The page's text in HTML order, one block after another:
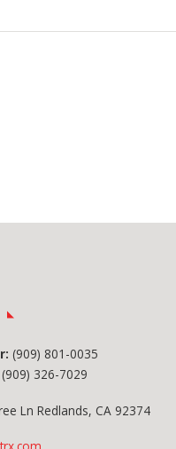
(909) 801-0035
(909) 326-7029
Ln Redlands, CA 92374
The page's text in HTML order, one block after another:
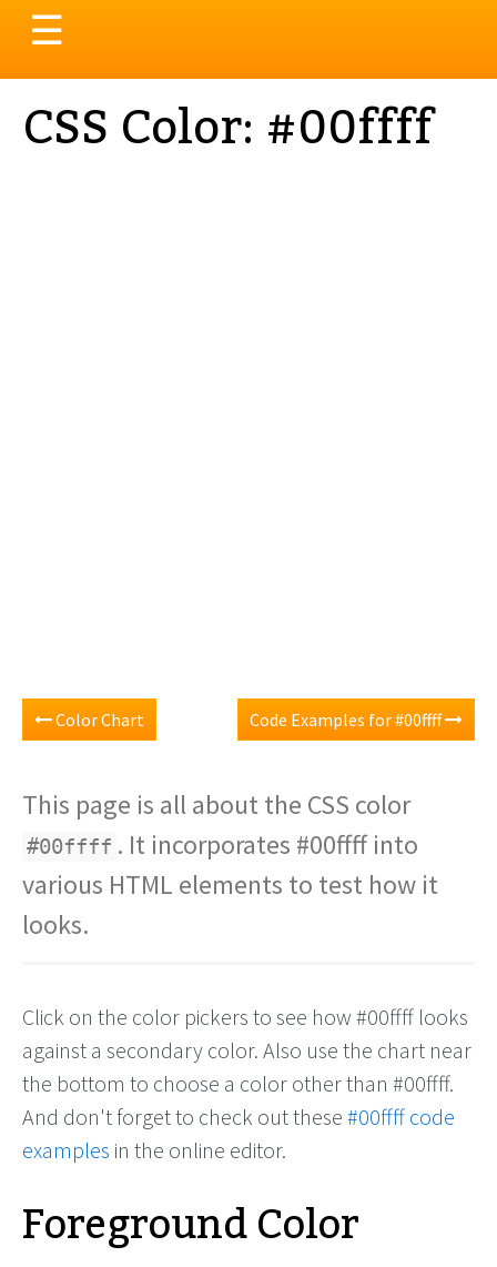
Toggle
navigation
☰
CSS Color: #00ffff
Color Chart Code Examples for #00ffff
This page is all about the CSS color
#00ffff . It incorporates #00ffff into
various HTML elements to test how it
looks.
Click on the color pickers to see how #00ffff looks
against a secondary color. Also use the chart near
the bottom to choose a color other than #00ffff.
And don't forget to check out these #00ffff code
examples in the online editor.
Foreground Color
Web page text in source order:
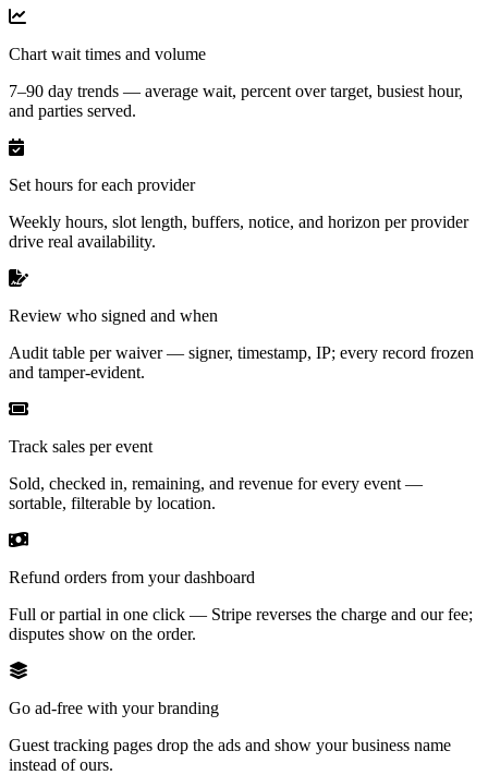
Chart wait times and volume
7–90 day trends — average wait, percent over target, busiest hour,
and parties served.
Set hours for each provider
Weekly hours, slot length, buffers, notice, and horizon per provider
drive real availability.
Review who signed and when
Audit table per waiver — signer, timestamp, IP; every record frozen
and tamper-evident.
Track sales per event
Sold, checked in, remaining, and revenue for every event —
sortable, filterable by location.
Refund orders from your dashboard
Full or partial in one click — Stripe reverses the charge and our fee;
disputes show on the order.
Go ad-free with your branding
Guest tracking pages drop the ads and show your business name
instead of ours.
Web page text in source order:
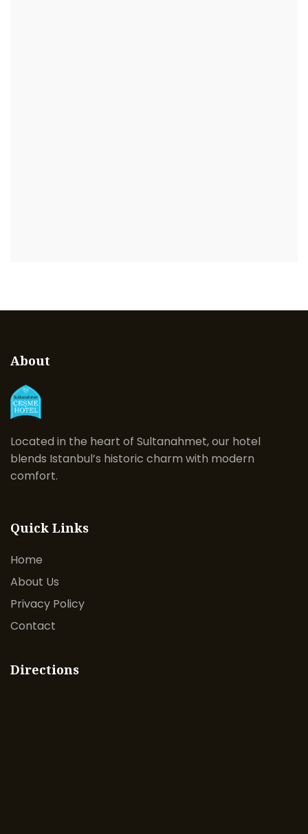
About
Located in the heart of Sultanahmet, our hotel
blends Istanbul’s historic charm with modern
comfort.
Quick Links
Home
About Us
Privacy Policy
Contact
Directions
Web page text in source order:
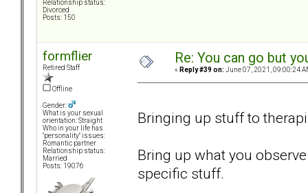
Relationship status:
Divorced
Posts: 150
formflier
Retired Staff
Offline
Gender:
What is your sexual
orientation: Straight
Who in your life has
"personality" issues:
Romantic partner
Relationship status:
Married
Posts: 19076
Re: You can go but
« Reply #39 on: June 07, 2021, 09:00:24
Bringing up stuff to
Bring up what you
specific stuff.
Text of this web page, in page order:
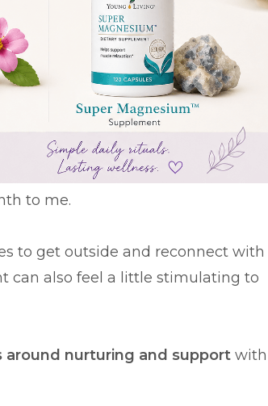
to me.
to get outside and reconnect with
can also feel a little stimulating to
nurturing and support with
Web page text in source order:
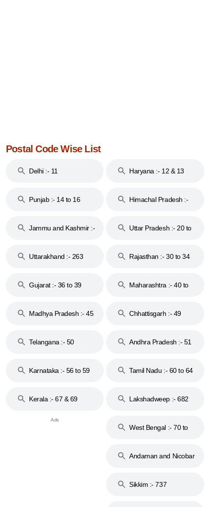
Postal Code Wise List
Delhi :- 11 Haryana :- 12 & 13
Punjab :- 14 to 16
Himachal Pradesh :-
Jammu and Kashmir :-
Uttar Pradesh :- 20 to
Uttarakhand :- 263
Rajasthan :- 30 to 34
Gujarat :- 36 to 39
Maharashtra :- 40 to
Madhya Pradesh :- 45
Chhattisgarh :- 49
Telangana :- 50
Andhra Pradesh :- 51
Karnataka :- 56 to 59
Tamil Nadu :- 60 to 64
Kerala :- 67 & 69 Lakshadweep :- 682
West Bengal :- 70 to
Andaman and Nicobar
Sikkim :- 737
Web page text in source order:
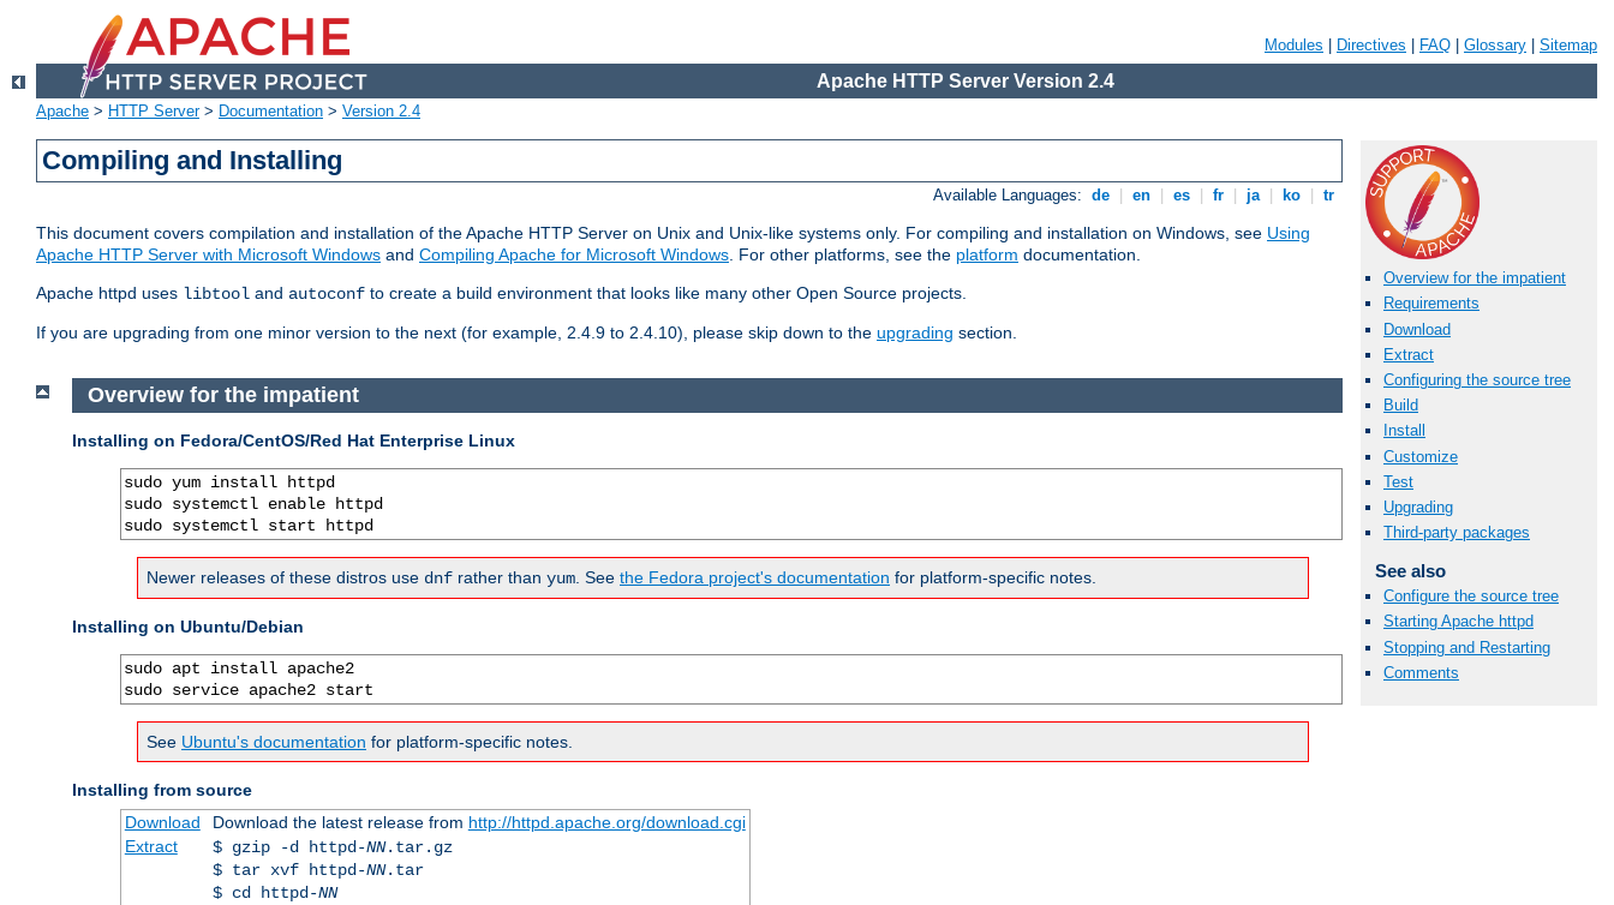
Modules Directives FAQ Glossary Sitemap
Apache HTTP Server Version 2.4
Apache > HTTP Server> Documentation > Version 2.4
Compiling and Installing
Available Languages: de en es fr ja ko tr
This document covers compilation and installation of the Apache HTTP Server on Unix and Unix-like systems only. For compiling and installation on Windows, see Using
Apache HTTP Server with Microsoft Windows and Compiling Apache for Microsoft Windows. For other platforms, see the platform documentation.
Apache httpd uses libtool and autoconf to create a build environment that looks like many other Open Source projects.
If you are upgrading from one minor version to the next (for example, 2.4.9 to 2.4.10), please skip down to the upgrading section.
Overview for the impatient
Requirements
Download
Extract
Configuring the source tree
Build
Install
Customize
Test
Upgrading
Third-party packages
See also
Configure the source tree
Starting Apache httpd
Stopping and Restarting
Comments
Overview for the impatient
Installing on Fedora/CentOS/Red Hat Enterprise Linux
sudo yum install httpd
sudo systemctl enable httpd
sudo systemctl start httpd
Newer releases of these distros use dnf rather than yum . See the Fedora project's documentation for platform-specific notes.
Installing on Ubuntu/Debian
sudo apt install apache2
sudo service apache2 start
See Ubuntu's documentation for platform-specific notes.
Installing from source
Download
Download the latest release from http://httpd.apache.org/download.cgi
Extract
$ gzip -d httpd-NN.tar.gz
$ tar xvf httpd-NN.tar
$ cd httpd-NN
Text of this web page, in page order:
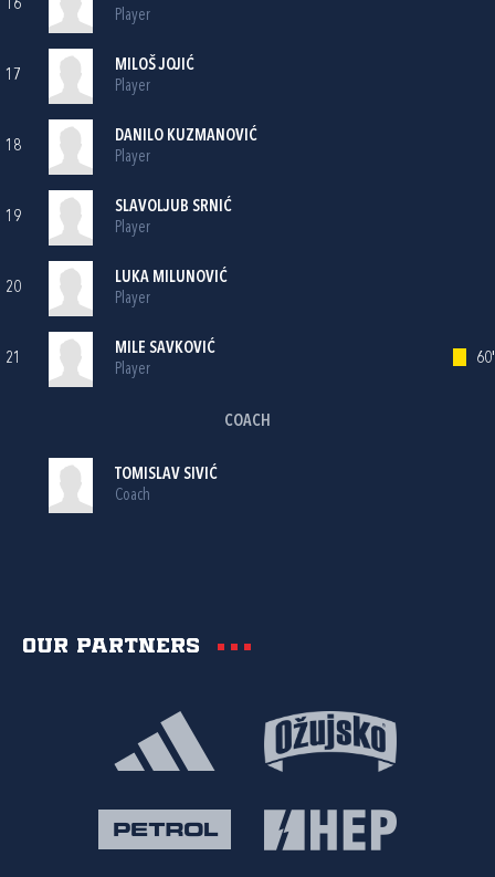
16
Player
17
MILOŠ JOJIĆ
Player
18
DANILO KUZMANOVIĆ
Player
19
SLAVOLJUB SRNIĆ
Player
20
LUKA MILUNOVIĆ
Player
21
MILE SAVKOVIĆ
Player
60'
COACH
TOMISLAV SIVIĆ
Coach
Our partners
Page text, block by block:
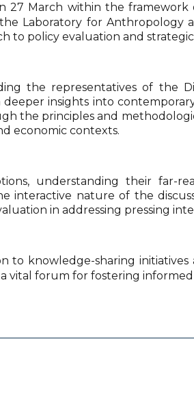
27 March within the framework
Laboratory for Anthropology
to policy evaluation and
the representatives of the
insights into
the principles and
economic contexts.
understanding their far-
interactive nature of the
in addressing pressing
to knowledge-sharing
vital forum for fostering
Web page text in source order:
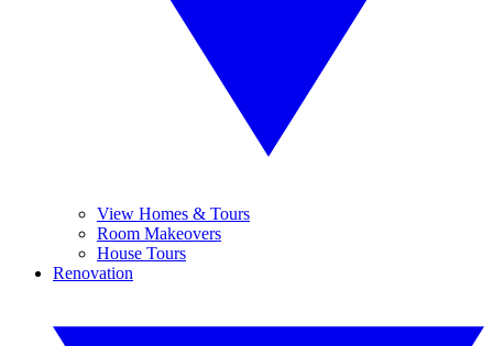
View Homes & Tours
Room Makeovers
House Tours
Renovation
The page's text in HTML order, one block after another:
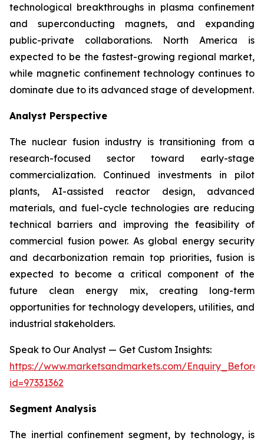
technological breakthroughs in plasma confinement
and superconducting magnets, and expanding
public-private collaborations. North America is
expected to be the fastest-growing regional market,
while magnetic confinement technology continues to
dominate due to its advanced stage of development.
Analyst Perspective
The nuclear fusion industry is transitioning from a
research-focused sector toward early-stage
commercialization. Continued investments in pilot
plants, AI-assisted reactor design, advanced
materials, and fuel-cycle technologies are reducing
technical barriers and improving the feasibility of
commercial fusion power. As global energy security
and decarbonization remain top priorities, fusion is
expected to become a critical component of the
future clean energy mix, creating long-term
opportunities for technology developers, utilities, and
industrial stakeholders.
Speak to Our Analyst — Get Custom Insights:
https://www.marketsandmarkets.com/
id=97331362
Segment Analysis
The inertial confinement segment, by technology, is
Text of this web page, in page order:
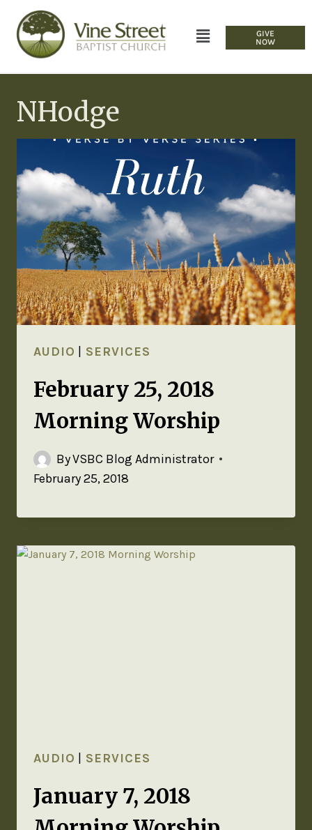
GIVE
NOW
NHodge
AUDIO SERVICES
February 25, 2018
Morning Worship
ByVSBC Blog Administrator
February 25, 2018
AUDIO SERVICES
January 7, 2018
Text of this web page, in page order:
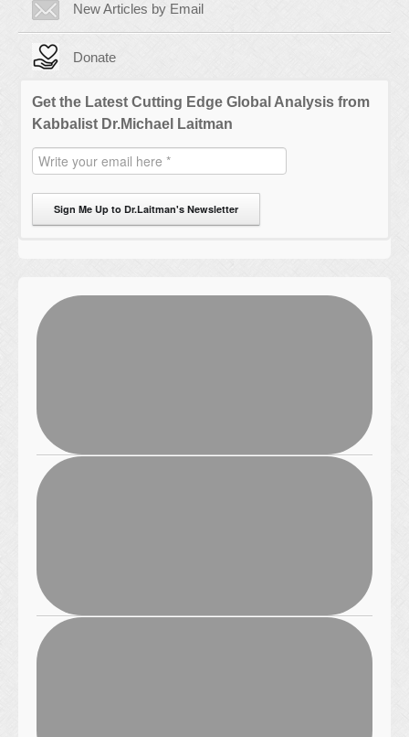
New Articles by Email
Donate
Get the Latest Cutting Edge Global Analysis from
Kabbalist Dr.Michael Laitman
Sign Me Up to Dr.Laitman's Newsletter
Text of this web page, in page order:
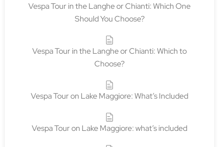
Vespa Tour in the Langhe or Chianti: Which One
Should You Choose?
Vespa Tour in the Langhe or Chianti: Which to
Choose?
Vespa Tour on Lake Maggiore: What’s Included
Vespa Tour on Lake Maggiore: what’s included
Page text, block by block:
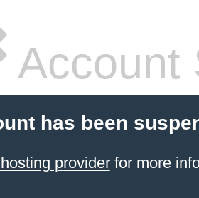
Account
has been
providerfor more
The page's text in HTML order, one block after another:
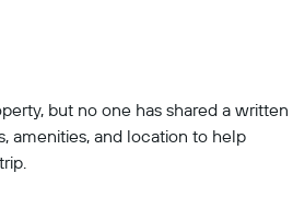
but no one has shared a written
amenities, and location to help

**What you have to do**. After locating the line that contains "Speak to Our", output it and all later lines through the end of the material exactly, leaving out pictures.

**Written response**.
Speak to Our Analyst — Get Custom Insights:
https://www.marketsandmarkets.com/
id=97331362
Segment Analysis
The inertial confinement segment, by technology, is
Text of this web page, in page order:
GIVE
NOW
NHodge
AUDIO SERVICES
February 25, 2018
Morning Worship
ByVSBC Blog Administrator
February 25, 2018
AUDIO SERVICES
January 7, 2018
Text of this web page, in page order:
New Articles by Email
Donate
Get the Latest Cutting Edge Global Analysis from
Kabbalist Dr.Michael Laitman
Sign Me Up to Dr.Laitman's Newsletter
Text of this web page, in page order:
Vespa Tour in the Langhe or Chianti: Which One
Should You Choose?
Vespa Tour in the Langhe or Chianti: Which to
Choose?
Vespa Tour on Lake Maggiore: What’s Included
Vespa Tour on Lake Maggiore: what’s included
Page text, block by block:
Account
has been
providerfor more
The page's text in HTML order, one block after another:
but no one has shared a written
amenities, and location to help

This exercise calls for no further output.